▶ _EXERCISE PROMPT_:
With all pictures excluded, restate the records that follow exactly as written.

▶ _DATA EXCERPTS_:
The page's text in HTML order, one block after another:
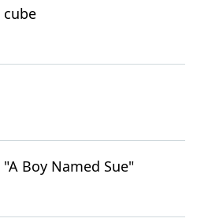
Boy Named Sue"
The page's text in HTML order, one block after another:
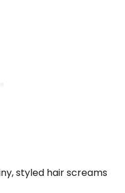
styled hair screams
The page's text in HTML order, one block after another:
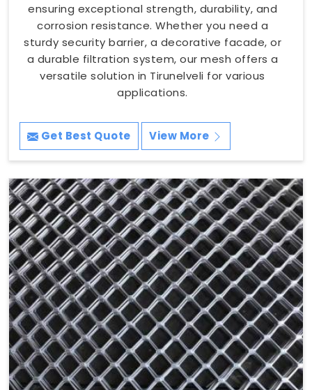
ensuring exceptional strength, durability, and
corrosion resistance. Whether you need a
sturdy security barrier, a decorative facade, or
a durable filtration system, our mesh offers a
versatile solution in Tirunelveli for various
applications.
Get Best Quote View More
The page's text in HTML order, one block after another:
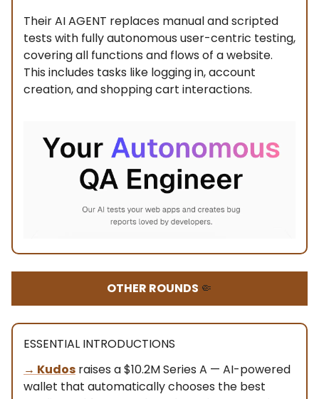
Their AI AGENT replaces manual and scripted
tests with fully autonomous user-centric testing,
covering all functions and flows of a website.
This includes tasks like logging in, account
creation, and shopping cart interactions.
OTHER ROUNDS 🤏
ESSENTIAL INTRODUCTIONS
→ Kudos raises a $10.2M Series A — AI-powered
wallet that automatically chooses the best

▶ _EXERCISE RESPONSE_:
The page's text in HTML order, one block after another:
Boy Named Sue"
The page's text in HTML order, one block after another:
styled hair screams
The page's text in HTML order, one block after another:
ensuring exceptional strength, durability, and
corrosion resistance. Whether you need a
sturdy security barrier, a decorative facade, or
a durable filtration system, our mesh offers a
versatile solution in Tirunelveli for various
applications.
Get Best Quote View More
The page's text in HTML order, one block after another:
Their AI AGENT replaces manual and scripted
tests with fully autonomous user-centric testing,
covering all functions and flows of a website.
This includes tasks like logging in, account
creation, and shopping cart interactions.
OTHER ROUNDS 🤏
ESSENTIAL INTRODUCTIONS
→ Kudos raises a $10.2M Series A — AI-powered
wallet that automatically chooses the best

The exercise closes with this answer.